Si indaga su cose losche, sporche, su malaffari; ecco, per la persona in questione è evidente che «Il Mondo al contrario» sia parte di questo: qualcosa di illegale.
In prima serata poi sono cominciati i primi programmi tv di approfondimento. E anche qui l'ex Generale della Folgore era uno dei temi forti. Ed anche qui alla fine si è parlato dei soldi incassati dal militare.
Stamattina nella consueta rassegna stampa trovo diversi giornali fare i conti in tasca a Vannacci, conti fatti con chissà poi quale criterio dato che si passa dal milione e più ad 800 mila euro, fino a 600 mila. Insomma, la si spara grossa. Numeri a parte però a colpire è il fatto che il successo della pubblicazione sia utilizzato come elemento di colpa.
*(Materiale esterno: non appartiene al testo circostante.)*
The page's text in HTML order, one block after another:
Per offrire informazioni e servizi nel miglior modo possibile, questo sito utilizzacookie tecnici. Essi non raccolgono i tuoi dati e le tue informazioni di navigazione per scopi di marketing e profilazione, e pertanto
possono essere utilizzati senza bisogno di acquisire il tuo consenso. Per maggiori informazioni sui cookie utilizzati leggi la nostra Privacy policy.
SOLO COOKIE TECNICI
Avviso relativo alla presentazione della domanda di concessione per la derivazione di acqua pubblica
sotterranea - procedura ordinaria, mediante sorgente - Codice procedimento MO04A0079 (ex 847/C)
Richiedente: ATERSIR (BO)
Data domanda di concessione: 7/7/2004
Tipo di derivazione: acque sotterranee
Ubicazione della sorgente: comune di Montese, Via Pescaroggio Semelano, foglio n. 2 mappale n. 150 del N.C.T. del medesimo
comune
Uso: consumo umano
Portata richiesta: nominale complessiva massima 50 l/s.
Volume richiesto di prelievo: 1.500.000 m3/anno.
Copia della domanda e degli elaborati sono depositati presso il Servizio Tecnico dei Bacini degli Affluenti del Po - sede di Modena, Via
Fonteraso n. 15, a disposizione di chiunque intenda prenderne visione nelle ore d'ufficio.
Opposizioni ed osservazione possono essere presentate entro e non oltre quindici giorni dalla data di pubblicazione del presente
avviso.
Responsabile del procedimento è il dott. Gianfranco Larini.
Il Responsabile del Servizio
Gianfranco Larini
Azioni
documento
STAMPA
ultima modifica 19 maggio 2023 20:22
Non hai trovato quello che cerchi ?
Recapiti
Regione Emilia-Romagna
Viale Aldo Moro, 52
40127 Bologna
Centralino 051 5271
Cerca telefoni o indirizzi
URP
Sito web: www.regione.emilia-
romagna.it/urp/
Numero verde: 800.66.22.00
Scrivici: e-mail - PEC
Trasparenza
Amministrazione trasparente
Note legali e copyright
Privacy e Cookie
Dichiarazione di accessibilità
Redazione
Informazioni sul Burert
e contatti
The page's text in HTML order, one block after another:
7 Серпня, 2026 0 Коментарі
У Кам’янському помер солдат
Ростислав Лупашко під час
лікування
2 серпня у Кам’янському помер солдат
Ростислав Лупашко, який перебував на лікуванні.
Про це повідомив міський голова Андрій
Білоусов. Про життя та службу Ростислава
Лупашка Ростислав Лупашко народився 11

Ma da quando?
Solitamente quando un film al cinema fa il record di spettatori ed incassi se ne parla in maniera positiva; lo stesso per una serie tv capace di catturare più spettatori ed interesse degli altri. Il libro di Vannacci no; il successo in questo caso è un male, un mezzo reato.
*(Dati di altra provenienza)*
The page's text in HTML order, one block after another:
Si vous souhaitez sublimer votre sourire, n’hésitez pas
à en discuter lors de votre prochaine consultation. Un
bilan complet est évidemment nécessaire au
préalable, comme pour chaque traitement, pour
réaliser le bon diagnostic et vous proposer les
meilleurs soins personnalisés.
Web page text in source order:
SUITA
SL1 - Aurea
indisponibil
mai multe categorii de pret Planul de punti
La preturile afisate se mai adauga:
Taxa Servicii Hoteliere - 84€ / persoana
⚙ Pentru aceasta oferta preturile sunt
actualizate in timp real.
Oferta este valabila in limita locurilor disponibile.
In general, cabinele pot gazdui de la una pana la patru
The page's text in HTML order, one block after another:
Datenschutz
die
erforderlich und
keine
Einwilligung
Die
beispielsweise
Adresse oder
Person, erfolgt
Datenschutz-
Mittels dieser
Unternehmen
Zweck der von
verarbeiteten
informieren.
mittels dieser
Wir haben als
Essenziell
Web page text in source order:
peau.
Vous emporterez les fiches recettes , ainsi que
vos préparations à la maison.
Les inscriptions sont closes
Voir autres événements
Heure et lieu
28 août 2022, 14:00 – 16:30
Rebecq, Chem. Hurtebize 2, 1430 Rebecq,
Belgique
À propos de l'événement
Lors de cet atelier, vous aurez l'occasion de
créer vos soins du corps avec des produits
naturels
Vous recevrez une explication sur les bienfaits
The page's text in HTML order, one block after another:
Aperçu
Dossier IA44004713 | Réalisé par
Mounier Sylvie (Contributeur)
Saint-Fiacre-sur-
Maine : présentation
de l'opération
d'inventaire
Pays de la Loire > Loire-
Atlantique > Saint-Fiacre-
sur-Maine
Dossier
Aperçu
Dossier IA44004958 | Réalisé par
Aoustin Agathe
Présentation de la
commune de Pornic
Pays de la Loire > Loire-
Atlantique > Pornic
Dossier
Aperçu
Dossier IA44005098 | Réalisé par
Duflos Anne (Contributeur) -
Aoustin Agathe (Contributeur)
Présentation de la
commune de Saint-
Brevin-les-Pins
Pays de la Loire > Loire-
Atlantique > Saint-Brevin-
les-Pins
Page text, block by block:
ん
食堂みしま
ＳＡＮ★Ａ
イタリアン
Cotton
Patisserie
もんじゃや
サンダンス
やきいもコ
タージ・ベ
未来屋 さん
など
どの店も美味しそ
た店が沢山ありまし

Le ultime rilevazioni raccontano che ad agosto il discusso testo è il primo in classifica, non solo; da solo vende più del doppio degli altri 9 libri della top ten italiana. Per dirla breve: se «Il Mondo al contrario» vende mille copie, gli altri 9 insieme ne vendono 500, 50 a testa...
C'è una cosa che certi benpensanti ed opinionisti odiano e non sono le critiche: è il fatto che altri vendano più di loro, che qualcuno possa avere più successo. Fa rabbia se si tratta di un altro collega, figuratevi il mal di stomaco che provoca sapere che tanto clamore e risultati siano frutto della penna di un militare. Siamo quindi all'invidia, ai suoi massimi.
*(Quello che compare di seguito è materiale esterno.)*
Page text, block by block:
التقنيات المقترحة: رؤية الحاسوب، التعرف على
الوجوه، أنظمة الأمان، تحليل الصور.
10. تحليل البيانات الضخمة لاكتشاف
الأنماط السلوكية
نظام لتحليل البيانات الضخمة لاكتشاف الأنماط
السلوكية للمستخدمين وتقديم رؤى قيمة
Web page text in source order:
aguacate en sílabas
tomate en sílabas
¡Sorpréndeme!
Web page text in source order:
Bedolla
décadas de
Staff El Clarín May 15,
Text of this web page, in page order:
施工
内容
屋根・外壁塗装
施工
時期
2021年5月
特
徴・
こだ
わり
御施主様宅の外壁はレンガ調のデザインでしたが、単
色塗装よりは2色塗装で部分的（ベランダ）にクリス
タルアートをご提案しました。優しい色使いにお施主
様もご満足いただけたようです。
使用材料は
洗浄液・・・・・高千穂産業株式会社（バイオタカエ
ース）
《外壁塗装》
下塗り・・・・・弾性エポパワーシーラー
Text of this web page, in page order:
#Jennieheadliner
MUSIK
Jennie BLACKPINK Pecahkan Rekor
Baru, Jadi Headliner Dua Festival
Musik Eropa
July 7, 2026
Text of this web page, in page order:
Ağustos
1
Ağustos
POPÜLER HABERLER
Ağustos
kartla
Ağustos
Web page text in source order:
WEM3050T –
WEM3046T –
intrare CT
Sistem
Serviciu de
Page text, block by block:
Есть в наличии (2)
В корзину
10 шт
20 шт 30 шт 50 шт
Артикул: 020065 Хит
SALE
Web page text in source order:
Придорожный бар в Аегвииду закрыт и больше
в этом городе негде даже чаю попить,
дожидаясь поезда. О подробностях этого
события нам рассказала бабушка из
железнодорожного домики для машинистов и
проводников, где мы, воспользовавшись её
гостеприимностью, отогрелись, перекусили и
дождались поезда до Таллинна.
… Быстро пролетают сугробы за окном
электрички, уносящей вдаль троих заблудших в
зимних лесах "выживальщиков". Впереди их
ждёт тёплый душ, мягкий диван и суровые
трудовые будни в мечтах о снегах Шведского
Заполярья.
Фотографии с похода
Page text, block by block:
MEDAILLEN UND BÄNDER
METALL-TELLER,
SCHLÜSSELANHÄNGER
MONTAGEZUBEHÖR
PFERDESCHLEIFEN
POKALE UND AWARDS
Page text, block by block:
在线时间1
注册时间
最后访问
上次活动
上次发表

Livore che viene mascherato (in malo modo) leggendo le spiegazioni che vengono date in maniera ufficiale o informale del successo del libro di Vannacci: «L'Italia è un paese di razzisti, ignoranti. Sono loro a comprare il libro....». Ma è solo invidia di chi per arrivare al numero di testi venduti dal militare della Folgore deve scrivere un libro l'anno, per 30 anni; invidia di chi ha scritto testi che non sono mai finiti (se non per accordi con le case editrici nei tour di promozione, spesso sotto Natale) in tv o in radio o sui siti; invidia di chi non ha mai sentito al bar o a tavola una discussione sui loro scritti. Di chi si sente superiore per autodeterminazione ma poi si trova la realtà davanti con un basco e parole «scorrette« che però lasciano il segno molto più delle loro.